Canto di ringraziamento per la vittoria
che ci viene da Dio

Rit. Grande, Signore, il tuo amore per noi!

Signore, il re gioisce della tua potenza,
quanto esulta per la tua salvezza!
Hai soddisfatto il desiderio del suo cuore,
non hai respinto il voto delle sue labbra.

Gli vieni incontro con larghe benedizioni;
gli poni sul capo una corona di oro fino.
Vita ti ha chiesto, a lui l'hai concessa,
lunghi giorni in eterno, senza fine.

Grande è la sua gloria per la tua salvezza,
lo avvolgi di maestà e di onore;
lo fai oggetto di benedizione per sempre,
lo inondi di gioia dinanzi al tuo volto.

Perché il re confida nel Signore:
per la fedeltà dell'Altissimo non sarà mai scosso.
Alzati, Signore, in tutta la tua forza;
canteremo inni alla tua potenza.

7. Orazione finale

Padre, ti lodo, ti benedico, ti ringrazio perché mi hai condotto insieme al tuo Figlio Gesù nel pretorio di Pilato, in questa terra straniera e ostile, eppure terra di rivelazione e di luce. Solo tu, con il tuo amore infinito, sai trasformare ogni lontananza e ogni buio in luogo di incontro e di vita.
Grazie perché hai fatto sorgere il tempo santo della consolazione, nel quale mandi il tuo Agnello, seduto sul trono, come re immolato e vivente; il suo sangue è rugiada ristoratrice, è unzione di salvezza.
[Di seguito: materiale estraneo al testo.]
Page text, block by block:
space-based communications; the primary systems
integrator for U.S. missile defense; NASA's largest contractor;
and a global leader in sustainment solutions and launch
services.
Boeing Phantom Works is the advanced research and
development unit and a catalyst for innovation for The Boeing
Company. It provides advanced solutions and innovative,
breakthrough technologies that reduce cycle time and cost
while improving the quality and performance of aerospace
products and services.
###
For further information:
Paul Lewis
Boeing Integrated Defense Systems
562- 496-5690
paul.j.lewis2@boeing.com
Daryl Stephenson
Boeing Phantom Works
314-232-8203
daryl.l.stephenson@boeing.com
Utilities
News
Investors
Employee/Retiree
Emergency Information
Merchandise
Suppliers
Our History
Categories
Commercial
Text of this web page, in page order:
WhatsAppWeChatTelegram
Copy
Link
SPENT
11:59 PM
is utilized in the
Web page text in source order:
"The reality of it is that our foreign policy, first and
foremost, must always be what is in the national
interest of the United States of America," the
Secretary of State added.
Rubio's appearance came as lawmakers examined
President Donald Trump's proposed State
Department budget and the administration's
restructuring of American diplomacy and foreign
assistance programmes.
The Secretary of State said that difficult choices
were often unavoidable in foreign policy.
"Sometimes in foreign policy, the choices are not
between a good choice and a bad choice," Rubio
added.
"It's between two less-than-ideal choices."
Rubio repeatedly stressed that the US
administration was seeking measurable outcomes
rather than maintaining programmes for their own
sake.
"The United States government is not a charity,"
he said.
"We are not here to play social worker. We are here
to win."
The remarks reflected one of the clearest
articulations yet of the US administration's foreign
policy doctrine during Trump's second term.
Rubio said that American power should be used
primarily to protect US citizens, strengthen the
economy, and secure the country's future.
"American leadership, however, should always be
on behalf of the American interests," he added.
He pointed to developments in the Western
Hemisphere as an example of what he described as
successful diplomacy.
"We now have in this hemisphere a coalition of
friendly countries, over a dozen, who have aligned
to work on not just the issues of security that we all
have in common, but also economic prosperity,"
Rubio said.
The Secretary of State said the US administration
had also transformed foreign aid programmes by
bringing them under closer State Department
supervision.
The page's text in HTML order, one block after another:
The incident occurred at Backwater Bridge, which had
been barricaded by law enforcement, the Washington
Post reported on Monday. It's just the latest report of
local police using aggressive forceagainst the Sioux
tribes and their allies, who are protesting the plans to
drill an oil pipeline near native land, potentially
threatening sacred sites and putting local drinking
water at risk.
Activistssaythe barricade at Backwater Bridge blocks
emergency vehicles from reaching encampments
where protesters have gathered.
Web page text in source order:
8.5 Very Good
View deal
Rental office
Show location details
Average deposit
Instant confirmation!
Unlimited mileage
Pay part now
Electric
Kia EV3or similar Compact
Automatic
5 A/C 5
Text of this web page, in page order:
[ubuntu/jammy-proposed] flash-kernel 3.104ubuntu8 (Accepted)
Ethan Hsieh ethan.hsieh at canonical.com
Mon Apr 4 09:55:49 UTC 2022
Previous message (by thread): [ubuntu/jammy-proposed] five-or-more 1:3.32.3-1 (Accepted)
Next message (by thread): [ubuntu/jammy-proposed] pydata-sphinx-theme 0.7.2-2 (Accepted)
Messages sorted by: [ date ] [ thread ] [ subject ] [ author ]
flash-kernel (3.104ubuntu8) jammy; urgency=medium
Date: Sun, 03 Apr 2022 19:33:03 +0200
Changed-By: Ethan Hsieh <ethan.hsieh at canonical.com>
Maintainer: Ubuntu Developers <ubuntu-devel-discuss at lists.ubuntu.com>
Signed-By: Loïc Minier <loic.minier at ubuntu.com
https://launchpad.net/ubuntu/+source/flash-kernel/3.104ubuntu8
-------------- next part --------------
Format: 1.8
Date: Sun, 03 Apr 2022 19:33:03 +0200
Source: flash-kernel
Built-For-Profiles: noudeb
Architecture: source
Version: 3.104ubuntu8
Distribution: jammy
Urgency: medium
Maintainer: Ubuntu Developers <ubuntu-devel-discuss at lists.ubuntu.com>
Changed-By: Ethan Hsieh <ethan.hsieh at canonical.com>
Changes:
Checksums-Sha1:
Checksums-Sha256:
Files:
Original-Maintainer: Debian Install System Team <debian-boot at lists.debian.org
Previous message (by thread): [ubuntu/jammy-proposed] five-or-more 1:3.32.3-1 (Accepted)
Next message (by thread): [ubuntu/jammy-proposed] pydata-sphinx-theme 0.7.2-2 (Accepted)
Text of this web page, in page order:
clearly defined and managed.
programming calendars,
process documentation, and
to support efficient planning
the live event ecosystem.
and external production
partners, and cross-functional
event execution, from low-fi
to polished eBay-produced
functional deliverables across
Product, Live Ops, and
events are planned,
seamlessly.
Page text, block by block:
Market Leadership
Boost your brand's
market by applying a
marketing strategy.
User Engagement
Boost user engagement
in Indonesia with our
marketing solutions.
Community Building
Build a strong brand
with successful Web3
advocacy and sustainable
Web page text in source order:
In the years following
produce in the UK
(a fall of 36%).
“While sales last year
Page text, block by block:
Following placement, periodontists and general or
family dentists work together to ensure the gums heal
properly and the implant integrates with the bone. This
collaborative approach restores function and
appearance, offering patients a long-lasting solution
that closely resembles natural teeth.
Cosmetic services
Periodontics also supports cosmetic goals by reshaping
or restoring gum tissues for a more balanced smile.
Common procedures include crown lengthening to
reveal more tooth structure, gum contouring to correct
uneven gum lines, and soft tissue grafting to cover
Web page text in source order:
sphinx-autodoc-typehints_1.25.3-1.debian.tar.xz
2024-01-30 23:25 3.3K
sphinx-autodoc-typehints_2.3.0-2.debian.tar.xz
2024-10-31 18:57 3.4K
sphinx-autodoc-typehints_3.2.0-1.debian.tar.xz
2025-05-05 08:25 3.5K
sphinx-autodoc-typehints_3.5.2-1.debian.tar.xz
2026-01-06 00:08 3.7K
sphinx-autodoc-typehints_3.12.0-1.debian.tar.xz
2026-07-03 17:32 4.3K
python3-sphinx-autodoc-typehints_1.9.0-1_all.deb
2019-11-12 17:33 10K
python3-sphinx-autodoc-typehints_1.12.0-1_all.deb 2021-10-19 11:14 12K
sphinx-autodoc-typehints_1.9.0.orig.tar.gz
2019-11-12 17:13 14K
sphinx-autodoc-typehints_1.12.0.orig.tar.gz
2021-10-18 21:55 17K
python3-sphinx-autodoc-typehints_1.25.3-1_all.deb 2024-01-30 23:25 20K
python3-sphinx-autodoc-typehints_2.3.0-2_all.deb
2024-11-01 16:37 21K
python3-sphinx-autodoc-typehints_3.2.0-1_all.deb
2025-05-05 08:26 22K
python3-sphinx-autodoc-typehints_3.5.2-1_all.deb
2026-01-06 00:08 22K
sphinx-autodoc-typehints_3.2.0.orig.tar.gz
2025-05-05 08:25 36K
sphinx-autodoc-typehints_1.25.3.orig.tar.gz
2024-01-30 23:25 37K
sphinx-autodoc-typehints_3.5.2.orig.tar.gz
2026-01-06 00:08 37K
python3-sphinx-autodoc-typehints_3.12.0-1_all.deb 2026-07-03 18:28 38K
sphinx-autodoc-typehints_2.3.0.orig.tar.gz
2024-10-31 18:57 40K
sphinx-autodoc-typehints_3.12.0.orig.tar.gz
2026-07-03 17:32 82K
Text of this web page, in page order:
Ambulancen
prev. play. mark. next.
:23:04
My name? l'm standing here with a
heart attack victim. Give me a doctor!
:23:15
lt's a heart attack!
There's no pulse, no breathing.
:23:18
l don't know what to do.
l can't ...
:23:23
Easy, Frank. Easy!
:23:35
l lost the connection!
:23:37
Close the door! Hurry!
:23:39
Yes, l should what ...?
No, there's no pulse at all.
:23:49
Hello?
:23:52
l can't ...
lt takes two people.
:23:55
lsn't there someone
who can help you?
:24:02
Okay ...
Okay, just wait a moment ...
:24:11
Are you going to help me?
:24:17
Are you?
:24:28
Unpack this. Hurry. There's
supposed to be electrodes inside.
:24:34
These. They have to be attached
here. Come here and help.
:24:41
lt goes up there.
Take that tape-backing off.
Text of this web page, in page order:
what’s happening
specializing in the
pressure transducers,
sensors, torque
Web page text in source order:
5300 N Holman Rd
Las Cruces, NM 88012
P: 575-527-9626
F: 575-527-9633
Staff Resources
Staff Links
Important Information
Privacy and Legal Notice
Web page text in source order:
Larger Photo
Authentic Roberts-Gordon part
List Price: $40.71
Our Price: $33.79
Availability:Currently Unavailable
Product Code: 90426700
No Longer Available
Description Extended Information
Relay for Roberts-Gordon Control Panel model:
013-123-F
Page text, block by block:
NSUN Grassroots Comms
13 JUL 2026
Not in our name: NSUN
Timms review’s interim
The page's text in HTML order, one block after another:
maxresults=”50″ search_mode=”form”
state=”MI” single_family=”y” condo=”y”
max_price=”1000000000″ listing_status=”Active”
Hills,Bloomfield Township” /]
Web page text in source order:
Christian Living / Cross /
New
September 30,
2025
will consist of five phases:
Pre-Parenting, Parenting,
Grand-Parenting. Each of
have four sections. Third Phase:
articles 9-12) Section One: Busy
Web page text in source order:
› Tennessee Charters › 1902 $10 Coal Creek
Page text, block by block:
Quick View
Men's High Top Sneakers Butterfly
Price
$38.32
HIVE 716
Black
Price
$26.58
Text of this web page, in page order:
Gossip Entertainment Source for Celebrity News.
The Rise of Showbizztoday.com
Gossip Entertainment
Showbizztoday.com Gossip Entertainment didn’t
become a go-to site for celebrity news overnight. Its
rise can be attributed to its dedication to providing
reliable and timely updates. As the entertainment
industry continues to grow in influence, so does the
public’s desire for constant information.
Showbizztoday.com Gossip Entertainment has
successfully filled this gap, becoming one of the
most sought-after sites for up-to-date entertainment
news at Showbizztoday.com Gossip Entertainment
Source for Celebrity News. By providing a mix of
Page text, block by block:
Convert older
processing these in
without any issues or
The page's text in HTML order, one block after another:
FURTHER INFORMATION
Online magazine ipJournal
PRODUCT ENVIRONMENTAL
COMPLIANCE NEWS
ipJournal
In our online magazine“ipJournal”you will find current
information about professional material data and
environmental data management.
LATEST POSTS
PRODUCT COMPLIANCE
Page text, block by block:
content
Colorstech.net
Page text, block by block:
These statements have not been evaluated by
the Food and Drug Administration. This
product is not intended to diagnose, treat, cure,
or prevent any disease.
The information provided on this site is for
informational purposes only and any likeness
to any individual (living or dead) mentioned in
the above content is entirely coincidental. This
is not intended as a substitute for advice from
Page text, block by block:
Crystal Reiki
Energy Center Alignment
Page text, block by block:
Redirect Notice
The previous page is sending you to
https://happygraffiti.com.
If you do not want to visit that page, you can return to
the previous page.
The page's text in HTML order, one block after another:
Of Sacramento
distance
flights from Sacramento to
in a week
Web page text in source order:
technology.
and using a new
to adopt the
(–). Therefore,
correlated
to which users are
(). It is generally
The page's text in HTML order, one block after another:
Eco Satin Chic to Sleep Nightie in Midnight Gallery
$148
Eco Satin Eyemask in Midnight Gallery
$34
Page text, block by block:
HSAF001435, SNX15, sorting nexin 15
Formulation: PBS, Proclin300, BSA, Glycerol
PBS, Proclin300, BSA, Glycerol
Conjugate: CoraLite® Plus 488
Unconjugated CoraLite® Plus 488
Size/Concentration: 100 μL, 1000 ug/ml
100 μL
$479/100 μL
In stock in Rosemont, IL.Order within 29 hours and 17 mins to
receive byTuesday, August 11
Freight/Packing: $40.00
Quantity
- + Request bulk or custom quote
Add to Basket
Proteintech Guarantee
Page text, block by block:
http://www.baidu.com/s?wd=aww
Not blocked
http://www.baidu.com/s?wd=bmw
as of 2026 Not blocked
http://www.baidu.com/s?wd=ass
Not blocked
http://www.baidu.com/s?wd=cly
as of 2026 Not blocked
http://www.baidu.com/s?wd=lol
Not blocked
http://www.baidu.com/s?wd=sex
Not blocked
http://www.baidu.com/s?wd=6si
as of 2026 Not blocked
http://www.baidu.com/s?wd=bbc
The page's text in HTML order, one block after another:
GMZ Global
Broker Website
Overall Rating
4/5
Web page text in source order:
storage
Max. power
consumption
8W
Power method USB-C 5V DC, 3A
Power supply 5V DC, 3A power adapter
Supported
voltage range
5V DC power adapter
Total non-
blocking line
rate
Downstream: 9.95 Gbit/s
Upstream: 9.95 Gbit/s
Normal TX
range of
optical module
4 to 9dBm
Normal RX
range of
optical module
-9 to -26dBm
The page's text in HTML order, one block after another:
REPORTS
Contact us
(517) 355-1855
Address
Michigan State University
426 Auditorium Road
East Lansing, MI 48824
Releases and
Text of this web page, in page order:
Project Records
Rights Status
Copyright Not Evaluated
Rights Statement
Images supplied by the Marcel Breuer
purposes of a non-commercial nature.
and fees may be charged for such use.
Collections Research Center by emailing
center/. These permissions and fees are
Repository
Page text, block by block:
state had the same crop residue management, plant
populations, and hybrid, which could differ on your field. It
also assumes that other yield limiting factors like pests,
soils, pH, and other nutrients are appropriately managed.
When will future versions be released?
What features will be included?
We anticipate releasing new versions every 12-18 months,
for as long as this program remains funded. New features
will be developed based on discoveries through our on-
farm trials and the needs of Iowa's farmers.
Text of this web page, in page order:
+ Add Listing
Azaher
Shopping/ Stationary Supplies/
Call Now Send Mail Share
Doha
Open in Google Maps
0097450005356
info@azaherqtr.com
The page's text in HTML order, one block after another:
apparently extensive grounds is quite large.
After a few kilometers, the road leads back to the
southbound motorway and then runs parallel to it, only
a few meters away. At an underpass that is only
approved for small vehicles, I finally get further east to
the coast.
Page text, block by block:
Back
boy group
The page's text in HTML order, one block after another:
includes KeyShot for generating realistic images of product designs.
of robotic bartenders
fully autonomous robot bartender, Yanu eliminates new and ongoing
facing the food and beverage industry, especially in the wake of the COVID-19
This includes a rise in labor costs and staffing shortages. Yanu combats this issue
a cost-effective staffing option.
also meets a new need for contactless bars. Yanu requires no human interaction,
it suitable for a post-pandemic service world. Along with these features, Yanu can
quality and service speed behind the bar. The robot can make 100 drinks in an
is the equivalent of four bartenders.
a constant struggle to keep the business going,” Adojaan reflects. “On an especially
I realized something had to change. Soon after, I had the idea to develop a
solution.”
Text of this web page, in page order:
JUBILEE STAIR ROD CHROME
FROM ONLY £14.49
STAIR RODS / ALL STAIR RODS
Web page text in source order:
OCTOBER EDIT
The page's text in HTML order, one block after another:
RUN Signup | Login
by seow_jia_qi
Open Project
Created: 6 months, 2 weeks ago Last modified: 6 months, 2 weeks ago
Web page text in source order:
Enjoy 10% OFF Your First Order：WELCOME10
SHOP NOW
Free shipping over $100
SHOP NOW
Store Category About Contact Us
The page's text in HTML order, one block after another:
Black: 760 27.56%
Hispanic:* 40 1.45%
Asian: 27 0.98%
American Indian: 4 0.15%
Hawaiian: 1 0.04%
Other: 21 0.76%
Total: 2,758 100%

Grazie perché Lui mi parla sempre e mi canta la tua verità, che è solo amore e misericordia; vorrei essere uno strumento nelle mani del re, di Gesù, per trasmettere a tutti le note consolatrici della tua Parola. Padre, ti ho ascoltato, oggi, in questo Vangelo, ma ti prego, fa' che le mie orecchie non si stacchino mai da te, dal tuo Figlio, dal tuo Spirito. Fammi rinascere, così, dalla verità, per essere testimone della verità.